ACTION ITEM: Nothing below is to be printed except the lines between the line holding "class LoggingVisitor (48, 177)" and the line holding "cria-se um invólucro", inclusive, each exactly as it appears.

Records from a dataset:

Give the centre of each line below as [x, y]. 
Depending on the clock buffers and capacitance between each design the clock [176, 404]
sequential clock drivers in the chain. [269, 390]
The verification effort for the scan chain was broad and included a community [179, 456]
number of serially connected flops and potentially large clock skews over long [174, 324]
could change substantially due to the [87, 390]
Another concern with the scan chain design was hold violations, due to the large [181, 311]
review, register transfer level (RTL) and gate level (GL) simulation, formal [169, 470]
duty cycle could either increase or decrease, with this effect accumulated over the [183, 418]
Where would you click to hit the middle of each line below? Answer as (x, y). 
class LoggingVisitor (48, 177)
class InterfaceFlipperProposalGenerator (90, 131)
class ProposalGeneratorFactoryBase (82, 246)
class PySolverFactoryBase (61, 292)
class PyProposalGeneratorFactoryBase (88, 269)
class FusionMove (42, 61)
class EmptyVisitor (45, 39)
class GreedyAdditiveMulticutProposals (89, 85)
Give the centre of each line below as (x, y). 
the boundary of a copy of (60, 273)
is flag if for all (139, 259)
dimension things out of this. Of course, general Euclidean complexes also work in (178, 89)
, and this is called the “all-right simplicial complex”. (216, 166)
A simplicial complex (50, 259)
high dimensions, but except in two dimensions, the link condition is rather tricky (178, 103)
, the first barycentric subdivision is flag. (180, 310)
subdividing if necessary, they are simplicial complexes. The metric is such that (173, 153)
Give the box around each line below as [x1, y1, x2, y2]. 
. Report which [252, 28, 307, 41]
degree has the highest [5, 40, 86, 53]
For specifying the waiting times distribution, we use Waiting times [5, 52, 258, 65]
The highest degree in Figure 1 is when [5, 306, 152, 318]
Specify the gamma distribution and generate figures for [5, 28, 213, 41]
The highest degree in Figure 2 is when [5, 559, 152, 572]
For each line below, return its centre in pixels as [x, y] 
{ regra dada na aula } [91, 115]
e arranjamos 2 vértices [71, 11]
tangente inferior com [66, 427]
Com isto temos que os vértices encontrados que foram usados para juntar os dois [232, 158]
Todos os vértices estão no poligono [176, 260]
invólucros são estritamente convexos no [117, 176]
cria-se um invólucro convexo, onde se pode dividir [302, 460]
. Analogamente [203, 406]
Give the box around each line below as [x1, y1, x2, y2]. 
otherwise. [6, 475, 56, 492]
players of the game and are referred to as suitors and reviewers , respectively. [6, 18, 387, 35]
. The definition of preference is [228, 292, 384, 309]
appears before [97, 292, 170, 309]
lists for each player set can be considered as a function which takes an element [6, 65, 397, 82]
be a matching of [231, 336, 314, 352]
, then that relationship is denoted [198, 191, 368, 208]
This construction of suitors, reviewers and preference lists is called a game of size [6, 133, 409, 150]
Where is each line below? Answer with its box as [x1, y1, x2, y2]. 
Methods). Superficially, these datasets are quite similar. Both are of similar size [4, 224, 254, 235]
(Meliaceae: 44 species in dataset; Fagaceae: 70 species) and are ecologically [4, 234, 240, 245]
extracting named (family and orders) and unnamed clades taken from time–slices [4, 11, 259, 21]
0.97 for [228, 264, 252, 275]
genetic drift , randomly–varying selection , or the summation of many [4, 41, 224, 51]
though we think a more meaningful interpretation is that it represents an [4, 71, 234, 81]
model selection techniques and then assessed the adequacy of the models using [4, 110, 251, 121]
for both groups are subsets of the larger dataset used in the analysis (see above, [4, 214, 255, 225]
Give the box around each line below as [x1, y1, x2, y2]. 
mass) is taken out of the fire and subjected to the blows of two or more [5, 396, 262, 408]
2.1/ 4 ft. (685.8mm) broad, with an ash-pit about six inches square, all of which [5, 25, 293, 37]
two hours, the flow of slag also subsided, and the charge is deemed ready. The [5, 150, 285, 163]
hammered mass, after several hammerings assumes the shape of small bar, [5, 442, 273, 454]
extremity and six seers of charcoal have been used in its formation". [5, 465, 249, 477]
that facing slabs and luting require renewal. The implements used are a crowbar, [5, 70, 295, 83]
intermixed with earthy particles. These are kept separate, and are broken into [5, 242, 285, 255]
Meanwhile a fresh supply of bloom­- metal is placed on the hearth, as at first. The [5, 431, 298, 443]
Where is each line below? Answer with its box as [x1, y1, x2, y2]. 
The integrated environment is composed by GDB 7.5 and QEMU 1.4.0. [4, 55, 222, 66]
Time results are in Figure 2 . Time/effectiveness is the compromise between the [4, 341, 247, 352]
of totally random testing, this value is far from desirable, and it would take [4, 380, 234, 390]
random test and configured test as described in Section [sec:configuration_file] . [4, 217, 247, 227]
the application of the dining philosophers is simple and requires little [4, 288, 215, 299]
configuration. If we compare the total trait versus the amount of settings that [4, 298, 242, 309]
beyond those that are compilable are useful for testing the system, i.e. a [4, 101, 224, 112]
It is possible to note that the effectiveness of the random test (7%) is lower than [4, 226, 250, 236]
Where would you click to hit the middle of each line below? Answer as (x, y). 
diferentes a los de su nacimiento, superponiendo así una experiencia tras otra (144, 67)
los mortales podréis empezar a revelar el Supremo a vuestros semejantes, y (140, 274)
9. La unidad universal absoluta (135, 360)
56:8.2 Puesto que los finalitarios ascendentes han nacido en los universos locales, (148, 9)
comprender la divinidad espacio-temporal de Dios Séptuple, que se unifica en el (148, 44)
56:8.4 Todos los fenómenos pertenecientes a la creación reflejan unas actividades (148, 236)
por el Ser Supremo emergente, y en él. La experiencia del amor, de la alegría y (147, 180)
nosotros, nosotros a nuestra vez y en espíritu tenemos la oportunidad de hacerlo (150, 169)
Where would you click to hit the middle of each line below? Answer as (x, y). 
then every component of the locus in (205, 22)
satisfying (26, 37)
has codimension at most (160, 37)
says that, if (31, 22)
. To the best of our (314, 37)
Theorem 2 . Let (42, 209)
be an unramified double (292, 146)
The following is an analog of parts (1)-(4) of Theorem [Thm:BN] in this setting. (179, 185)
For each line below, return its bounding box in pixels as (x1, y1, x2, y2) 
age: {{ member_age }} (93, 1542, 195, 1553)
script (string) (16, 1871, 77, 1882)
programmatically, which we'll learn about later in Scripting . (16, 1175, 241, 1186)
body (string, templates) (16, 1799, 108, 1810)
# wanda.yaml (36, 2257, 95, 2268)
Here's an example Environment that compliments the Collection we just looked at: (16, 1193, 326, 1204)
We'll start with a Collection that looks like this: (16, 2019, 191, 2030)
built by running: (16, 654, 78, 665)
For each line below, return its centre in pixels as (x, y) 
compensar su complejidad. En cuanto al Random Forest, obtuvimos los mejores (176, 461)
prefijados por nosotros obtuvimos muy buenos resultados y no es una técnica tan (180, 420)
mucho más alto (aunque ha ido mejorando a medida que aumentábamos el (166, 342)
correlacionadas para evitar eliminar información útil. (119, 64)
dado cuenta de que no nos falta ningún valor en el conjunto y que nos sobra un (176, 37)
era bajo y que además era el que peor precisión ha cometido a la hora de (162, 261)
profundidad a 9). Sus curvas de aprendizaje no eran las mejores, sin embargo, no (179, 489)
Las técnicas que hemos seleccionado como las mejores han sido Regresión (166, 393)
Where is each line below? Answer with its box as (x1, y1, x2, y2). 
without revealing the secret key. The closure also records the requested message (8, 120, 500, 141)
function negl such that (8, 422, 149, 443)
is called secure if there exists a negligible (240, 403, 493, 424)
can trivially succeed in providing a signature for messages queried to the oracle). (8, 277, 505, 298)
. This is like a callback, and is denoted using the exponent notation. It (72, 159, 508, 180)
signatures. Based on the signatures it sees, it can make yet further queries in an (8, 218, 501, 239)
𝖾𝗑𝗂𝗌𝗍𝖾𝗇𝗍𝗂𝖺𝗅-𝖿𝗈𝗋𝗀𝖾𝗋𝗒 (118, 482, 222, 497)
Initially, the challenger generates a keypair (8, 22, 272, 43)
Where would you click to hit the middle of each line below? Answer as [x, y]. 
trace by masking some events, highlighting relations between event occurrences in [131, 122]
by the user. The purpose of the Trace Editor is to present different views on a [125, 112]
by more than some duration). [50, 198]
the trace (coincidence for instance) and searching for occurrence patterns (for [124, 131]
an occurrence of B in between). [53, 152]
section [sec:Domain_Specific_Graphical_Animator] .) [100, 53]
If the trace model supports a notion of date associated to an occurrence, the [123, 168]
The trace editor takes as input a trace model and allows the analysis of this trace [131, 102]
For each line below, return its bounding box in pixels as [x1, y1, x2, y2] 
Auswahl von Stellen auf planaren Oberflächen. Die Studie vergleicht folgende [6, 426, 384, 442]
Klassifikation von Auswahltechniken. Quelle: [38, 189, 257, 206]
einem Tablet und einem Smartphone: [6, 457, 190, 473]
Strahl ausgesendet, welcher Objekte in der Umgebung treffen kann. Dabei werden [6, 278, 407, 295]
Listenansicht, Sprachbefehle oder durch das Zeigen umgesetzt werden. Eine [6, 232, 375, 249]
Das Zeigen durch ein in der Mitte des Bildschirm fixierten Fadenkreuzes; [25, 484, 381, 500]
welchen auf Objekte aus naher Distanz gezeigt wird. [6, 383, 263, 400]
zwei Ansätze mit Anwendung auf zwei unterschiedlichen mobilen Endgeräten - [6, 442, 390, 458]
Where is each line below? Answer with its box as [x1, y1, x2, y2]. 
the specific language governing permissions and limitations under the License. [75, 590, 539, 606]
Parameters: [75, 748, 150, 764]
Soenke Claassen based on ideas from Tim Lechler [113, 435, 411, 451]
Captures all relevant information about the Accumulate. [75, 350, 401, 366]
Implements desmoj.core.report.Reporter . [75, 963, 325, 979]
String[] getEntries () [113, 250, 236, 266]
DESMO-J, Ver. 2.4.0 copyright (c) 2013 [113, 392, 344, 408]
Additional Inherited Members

RESULT OF THIS TASK:
class LoggingVisitor (48, 177)
class InterfaceFlipperProposalGenerator (90, 131)
class ProposalGeneratorFactoryBase (82, 246)
class PySolverFactoryBase (61, 292)
class PyProposalGeneratorFactoryBase (88, 269)
class FusionMove (42, 61)
class EmptyVisitor (45, 39)
class GreedyAdditiveMulticutProposals (89, 85)
Give the centre of each line below as (x, y). 
the boundary of a copy of (60, 273)
is flag if for all (139, 259)
dimension things out of this. Of course, general Euclidean complexes also work in (178, 89)
, and this is called the “all-right simplicial complex”. (216, 166)
A simplicial complex (50, 259)
high dimensions, but except in two dimensions, the link condition is rather tricky (178, 103)
, the first barycentric subdivision is flag. (180, 310)
subdividing if necessary, they are simplicial complexes. The metric is such that (173, 153)
Give the box around each line below as [x1, y1, x2, y2]. 
. Report which [252, 28, 307, 41]
degree has the highest [5, 40, 86, 53]
For specifying the waiting times distribution, we use Waiting times [5, 52, 258, 65]
The highest degree in Figure 1 is when [5, 306, 152, 318]
Specify the gamma distribution and generate figures for [5, 28, 213, 41]
The highest degree in Figure 2 is when [5, 559, 152, 572]
For each line below, return its centre in pixels as [x, y] 
{ regra dada na aula } [91, 115]
e arranjamos 2 vértices [71, 11]
tangente inferior com [66, 427]
Com isto temos que os vértices encontrados que foram usados para juntar os dois [232, 158]
Todos os vértices estão no poligono [176, 260]
invólucros são estritamente convexos no [117, 176]
cria-se um invólucro convexo, onde se pode dividir [302, 460]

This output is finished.